1 8 256 2048 2104 1052
2 16 512 4096 4120 2060
3 24 768 6144 6144 3068
4 32 1024 8192 8200 4100

CTA (SM)|gld req (SM)|L1 gld miss (SM)|L2 read req (FB)|L2 read miss (FB)|DRAM read (FB)

1 16 32 256 272 135
2 32 64 512 472 231
3 48 96 768 636 315
4 64 128 1024 864 431

from the above table, I have following queries. can any one please help in this regard…

Q.1) As line size in L1 and L2 are same 128Byte. All L2 requests are missed as each consecutive requests to L2 is 128byte apart so no L2 hit found. Why L2 miss is nearly equal to L2 request but not exactly equal?

Q.2) Why DRAM read Request is nearly Half of L2 read miss?

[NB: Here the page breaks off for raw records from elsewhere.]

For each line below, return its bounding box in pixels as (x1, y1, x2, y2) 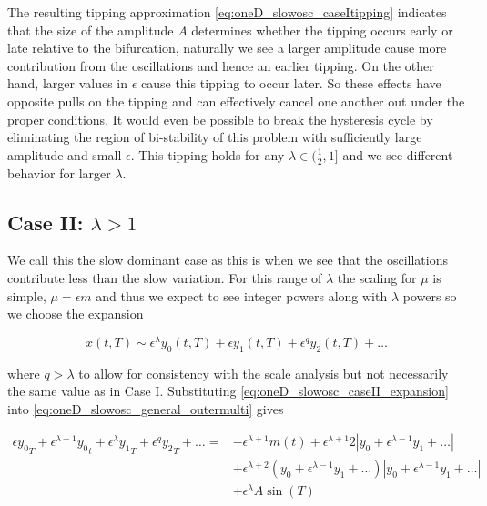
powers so (402, 286, 457, 305)
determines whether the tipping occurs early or (191, 20, 453, 39)
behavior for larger (7, 163, 111, 182)
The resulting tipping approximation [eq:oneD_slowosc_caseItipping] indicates (7, 3, 447, 21)
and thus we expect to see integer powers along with (96, 286, 388, 305)
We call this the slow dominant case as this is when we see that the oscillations (7, 250, 448, 269)
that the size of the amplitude (7, 20, 174, 39)
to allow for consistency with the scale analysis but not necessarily (78, 363, 449, 382)
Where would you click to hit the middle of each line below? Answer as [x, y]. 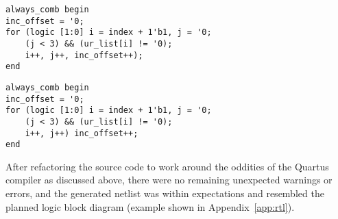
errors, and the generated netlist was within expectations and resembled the [165, 193]
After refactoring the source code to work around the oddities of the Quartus [167, 166]
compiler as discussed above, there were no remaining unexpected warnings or [169, 180]
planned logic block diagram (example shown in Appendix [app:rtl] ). [150, 206]
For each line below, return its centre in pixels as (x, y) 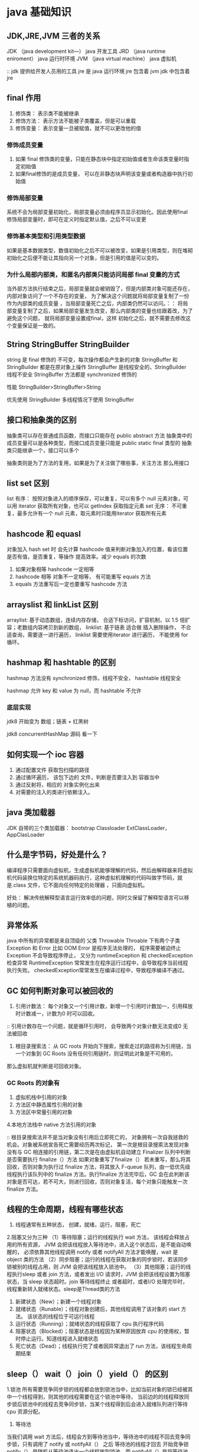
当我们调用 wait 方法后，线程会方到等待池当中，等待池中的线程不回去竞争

Q.3) What are the latencies of L1 and L2?
readWriteTest.pdf (20.4 KB)

You’ll be able to dig out everything on your own, if you are willing to get into all the low-level details. I wrote an assembler for the Fermi ISA which should be enough for you to find out most of the things, as long as you already have some knowledge of the GPU hardware. The link is in my signature.

Of course, if you don’t want to go into the details, you can do some simpler, high-level tests first. For that the paper tera mentioned is a good starting point.

Still, if your interest lasts and if your are patient enough, you can wait until me and a few other collaborators get back to the assembler project in next January. Then we will reveal as much as we can, and the things mentioned in this thread are certainly on the list.

thanks a lot…

I m exploring your assembler…

L2 miss getting halfed on DRAM. Is this due to the 128 byte transaction gets converted into 64byte. All the results I have captured through the Computeprofiler of CUDA framework. Is this a reliable source of data?